* [Task instructions]: When the string "parameter" is part of a line in the data below, report the whole line.

* [Records from a collection]:
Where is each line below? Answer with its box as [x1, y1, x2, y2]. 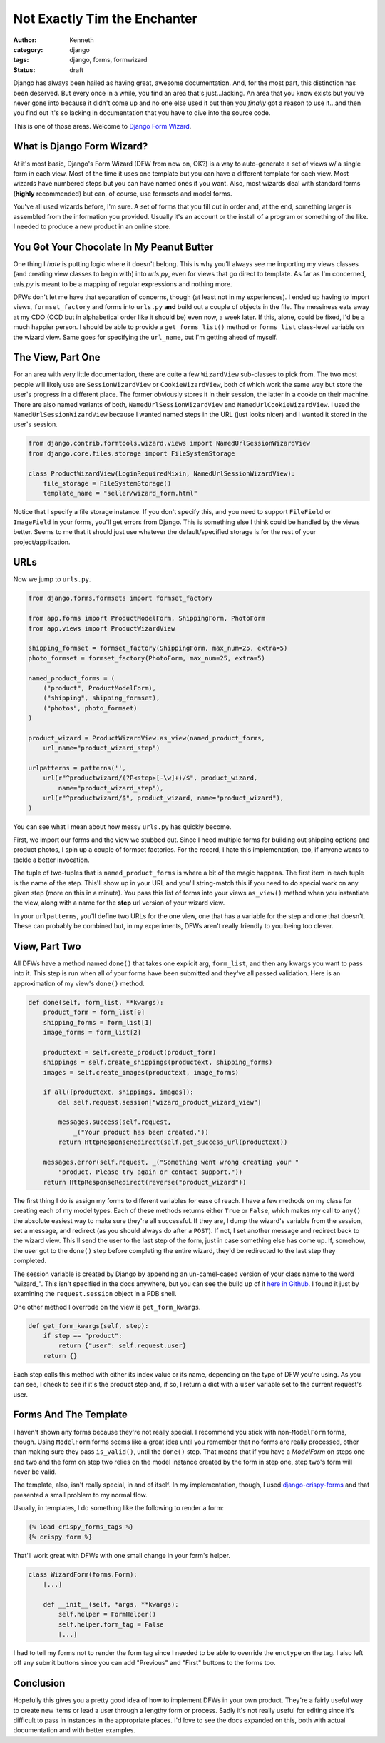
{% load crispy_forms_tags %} [28, 1523, 134, 1531]
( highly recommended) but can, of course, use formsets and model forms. [13, 189, 232, 198]
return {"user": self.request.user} [58, 1342, 187, 1350]
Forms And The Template [13, 1409, 128, 1421]
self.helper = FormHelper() [58, 1610, 157, 1619]
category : [13, 45, 43, 54]
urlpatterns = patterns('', [28, 764, 126, 773]
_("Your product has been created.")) [73, 1128, 210, 1136]
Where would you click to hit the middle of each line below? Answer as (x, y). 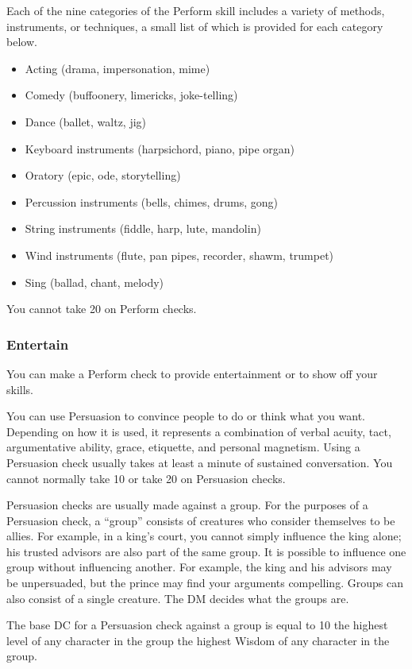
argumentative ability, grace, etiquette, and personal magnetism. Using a (183, 447)
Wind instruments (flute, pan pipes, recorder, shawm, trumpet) (179, 255)
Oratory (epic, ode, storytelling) (103, 175)
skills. (20, 389)
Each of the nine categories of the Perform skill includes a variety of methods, (196, 10)
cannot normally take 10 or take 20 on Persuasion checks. (146, 478)
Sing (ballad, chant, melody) (94, 282)
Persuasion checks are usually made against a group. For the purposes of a (187, 505)
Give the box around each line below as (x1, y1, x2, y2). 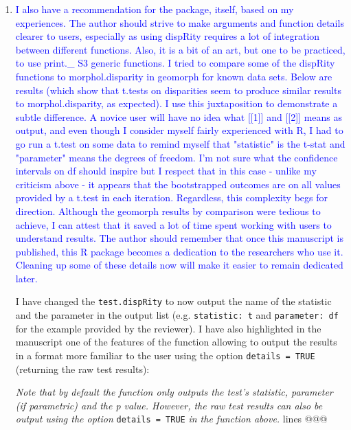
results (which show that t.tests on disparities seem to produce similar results (15, 82, 342, 97)
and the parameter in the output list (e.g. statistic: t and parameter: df (15, 308, 339, 322)
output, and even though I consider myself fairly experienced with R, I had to (15, 123, 343, 137)
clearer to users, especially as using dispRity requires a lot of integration (15, 29, 320, 43)
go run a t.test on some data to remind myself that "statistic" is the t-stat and (15, 136, 346, 150)
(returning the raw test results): (15, 361, 150, 376)
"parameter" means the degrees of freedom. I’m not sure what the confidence (15, 150, 338, 164)
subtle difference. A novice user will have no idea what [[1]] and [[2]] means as (15, 109, 342, 124)
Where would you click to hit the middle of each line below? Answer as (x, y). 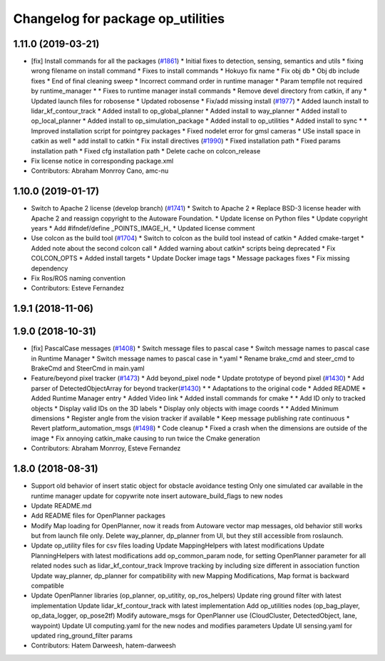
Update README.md (61, 505)
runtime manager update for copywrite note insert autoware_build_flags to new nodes (157, 495)
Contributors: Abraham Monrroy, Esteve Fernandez (106, 448)
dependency (50, 268)
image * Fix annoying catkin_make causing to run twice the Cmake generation (145, 438)
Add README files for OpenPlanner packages (98, 516)
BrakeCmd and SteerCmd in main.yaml (88, 368)
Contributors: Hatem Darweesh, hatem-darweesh (103, 645)
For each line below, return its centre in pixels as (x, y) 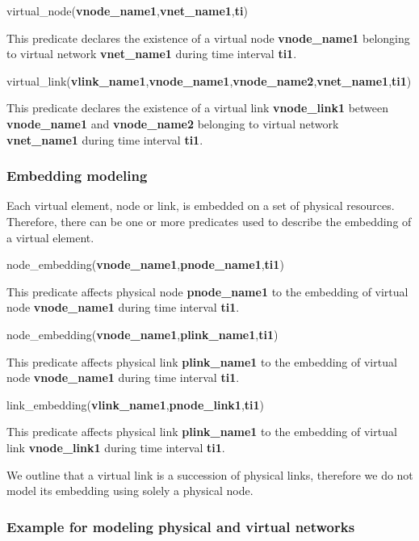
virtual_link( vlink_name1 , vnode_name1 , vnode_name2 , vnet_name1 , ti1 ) (209, 80)
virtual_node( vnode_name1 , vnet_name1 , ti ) (127, 10)
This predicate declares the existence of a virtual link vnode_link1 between (198, 108)
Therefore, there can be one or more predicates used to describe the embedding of (209, 221)
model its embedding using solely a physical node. (130, 491)
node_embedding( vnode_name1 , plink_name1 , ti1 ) (142, 334)
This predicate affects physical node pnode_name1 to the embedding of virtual (207, 291)
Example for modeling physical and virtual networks (181, 526)
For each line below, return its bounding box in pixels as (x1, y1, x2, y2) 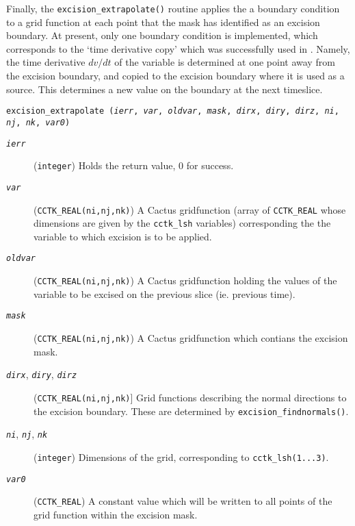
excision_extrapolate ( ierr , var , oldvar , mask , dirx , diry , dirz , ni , (6, 106, 339, 116)
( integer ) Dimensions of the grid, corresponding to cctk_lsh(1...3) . (34, 449, 329, 464)
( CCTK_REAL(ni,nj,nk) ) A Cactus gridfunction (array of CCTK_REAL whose (34, 202, 346, 216)
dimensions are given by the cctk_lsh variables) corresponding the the (34, 216, 331, 230)
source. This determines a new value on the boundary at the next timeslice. (6, 82, 323, 96)
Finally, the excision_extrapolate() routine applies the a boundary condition (6, 1, 340, 15)
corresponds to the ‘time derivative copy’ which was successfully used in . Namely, (6, 41, 350, 55)
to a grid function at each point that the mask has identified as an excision (6, 14, 320, 29)
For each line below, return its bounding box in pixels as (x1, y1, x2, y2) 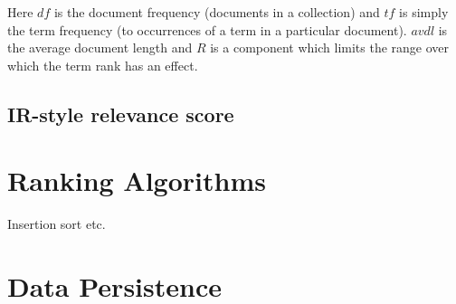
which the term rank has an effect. (7, 55, 198, 74)
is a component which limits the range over (210, 38, 450, 57)
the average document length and (7, 38, 193, 57)
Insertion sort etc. (7, 214, 106, 233)
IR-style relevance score (7, 100, 234, 128)
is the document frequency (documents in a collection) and (53, 3, 380, 21)
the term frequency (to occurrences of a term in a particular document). (7, 20, 407, 39)
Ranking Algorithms (7, 162, 266, 199)
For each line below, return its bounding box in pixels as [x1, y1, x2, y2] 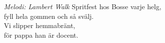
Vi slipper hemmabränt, [4, 20, 76, 30]
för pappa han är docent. [4, 29, 79, 40]
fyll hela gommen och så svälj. [4, 11, 94, 21]
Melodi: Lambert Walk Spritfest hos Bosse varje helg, [4, 1, 162, 11]
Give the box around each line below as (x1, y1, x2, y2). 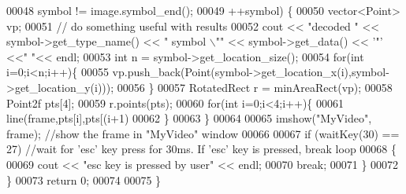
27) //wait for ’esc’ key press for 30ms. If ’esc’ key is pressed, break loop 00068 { (6, 141, 397, 157)
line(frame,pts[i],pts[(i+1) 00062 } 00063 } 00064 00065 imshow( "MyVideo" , (6, 110, 372, 126)
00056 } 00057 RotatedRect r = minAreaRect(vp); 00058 (117, 79, 393, 95)
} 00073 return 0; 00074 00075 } (6, 171, 162, 188)
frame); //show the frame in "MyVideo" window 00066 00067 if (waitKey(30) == (6, 125, 400, 141)
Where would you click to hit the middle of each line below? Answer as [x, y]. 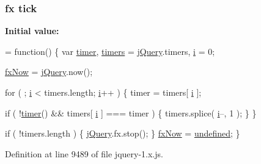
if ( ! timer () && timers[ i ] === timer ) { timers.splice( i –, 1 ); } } [131, 112]
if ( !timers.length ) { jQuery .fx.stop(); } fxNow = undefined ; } [123, 133]
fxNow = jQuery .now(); [49, 72]
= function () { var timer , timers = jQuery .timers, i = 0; [110, 51]
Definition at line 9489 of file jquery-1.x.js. [84, 153]
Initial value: [32, 31]
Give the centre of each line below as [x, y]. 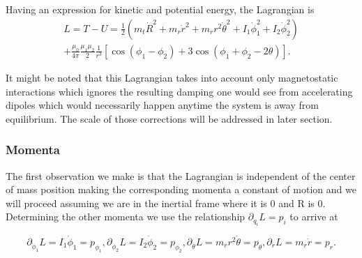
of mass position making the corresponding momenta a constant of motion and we [181, 189]
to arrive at [314, 217]
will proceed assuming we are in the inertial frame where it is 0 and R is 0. [166, 203]
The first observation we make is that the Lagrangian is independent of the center [181, 175]
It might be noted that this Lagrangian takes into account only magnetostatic [172, 77]
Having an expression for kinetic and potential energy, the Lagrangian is [160, 9]
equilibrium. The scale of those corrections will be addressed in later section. [169, 118]
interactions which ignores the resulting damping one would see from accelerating [179, 91]
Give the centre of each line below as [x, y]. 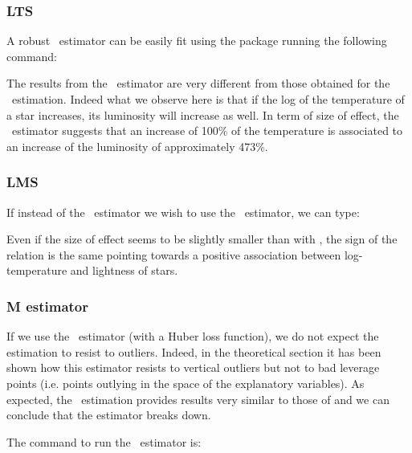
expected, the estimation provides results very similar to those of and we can [198, 399]
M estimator [48, 306]
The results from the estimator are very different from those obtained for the [198, 83]
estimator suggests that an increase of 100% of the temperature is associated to [207, 131]
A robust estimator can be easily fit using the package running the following [197, 41]
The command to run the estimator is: [104, 441]
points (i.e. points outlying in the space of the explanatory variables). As [186, 383]
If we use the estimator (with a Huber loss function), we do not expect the [193, 336]

* [Task response]:
and the parameter in the output list (e.g. statistic: t and parameter: df (15, 308, 339, 322)
"parameter" means the degrees of freedom. I’m not sure what the confidence (15, 150, 338, 164)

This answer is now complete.